Five drivers were trying to lure us into their cabs before we spotted our designated chauffer. When we were already next to the car, a guy on the sidewalk grabbed our bags and started loading them into the trunk, and a second later was all over us, blocking car doors and screaming that we must tip him.
As we got to the hotel, the service staff were running around smiling, taking care of the luggage, getting us seated comfortably, bringing us tea, as the reception was checking us in. We chatted a bit, then agreed to meet in a bit for a drink and went off to unpack. An hour later, I was telling my colleague:
“Until this evening, I thought that’s what presidential suites looked like. Is your bathroom also the size of a football field or did they mess up with room types on my booking?”
“Had you not stayed at an Asian hotel before? That’s standard”, said he, unimpressed.
I had spent the whole time running around the suite snapping away, trying to get some of that “dropped jaw” effect reflected in the lens of my camera.

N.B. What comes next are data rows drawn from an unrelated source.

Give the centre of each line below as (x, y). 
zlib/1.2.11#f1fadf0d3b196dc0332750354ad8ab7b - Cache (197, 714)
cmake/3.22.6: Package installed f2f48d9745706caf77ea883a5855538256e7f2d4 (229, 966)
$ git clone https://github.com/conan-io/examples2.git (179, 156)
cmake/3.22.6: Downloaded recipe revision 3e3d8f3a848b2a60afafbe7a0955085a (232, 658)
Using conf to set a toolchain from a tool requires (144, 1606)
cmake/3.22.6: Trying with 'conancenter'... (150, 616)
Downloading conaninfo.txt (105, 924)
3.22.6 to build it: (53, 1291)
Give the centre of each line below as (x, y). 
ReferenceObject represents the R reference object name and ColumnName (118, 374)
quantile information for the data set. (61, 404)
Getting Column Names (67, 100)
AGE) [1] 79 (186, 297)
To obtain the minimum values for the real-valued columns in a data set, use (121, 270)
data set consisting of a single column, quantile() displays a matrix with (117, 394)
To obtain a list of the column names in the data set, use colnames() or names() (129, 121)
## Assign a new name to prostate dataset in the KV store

No, it didn’t work. I need a wider angle lens! And quite a bit more skill and practice, but that’s minute, right?
The bathroom was larger than my living room, and the bedroom was the size of my whole apartment. I was greeted by truffles and tropical fruit.
The ensemble contained at least four fruit I had not tried before. One morning we asked our local colleagues what they were, describing each fruit in detail. This proved a funny and fairly long charades game, but it helped us figure out that what we ate were passion fruit, snake fruit, mangosteen and longan. The last two are so exotic, that Microsoft spell-check refuses to recognize them.

Passion fruit. Slightly smaller than a pear, with hard and smooth skin that feels like plastic to the touch and, if knocked on, leaves an impression of the hollow inside. Underneath the "plastic", there's fairly thick and light inedible sponge-like layer which holds the precious seeds covered in juicy and very tasty pulp.

Snake fruit. Yet another fruit that reminds of garlic cloves. They are also pretty hard and crunchy, just like real garlic, except these are sweet and not smelly. There are always three cloves, with a black seed inside each. The shell looks like snake skin, is extremely thin, but hard; it peels off like shell off a hard boiled egg.
Longan. These are the size of large grapes, but with a hard shell (I broke my nails on them!). The inside contains a large seed, but the pulp texture is very similar to grapes or lychee, or the earlier advertized rambutan.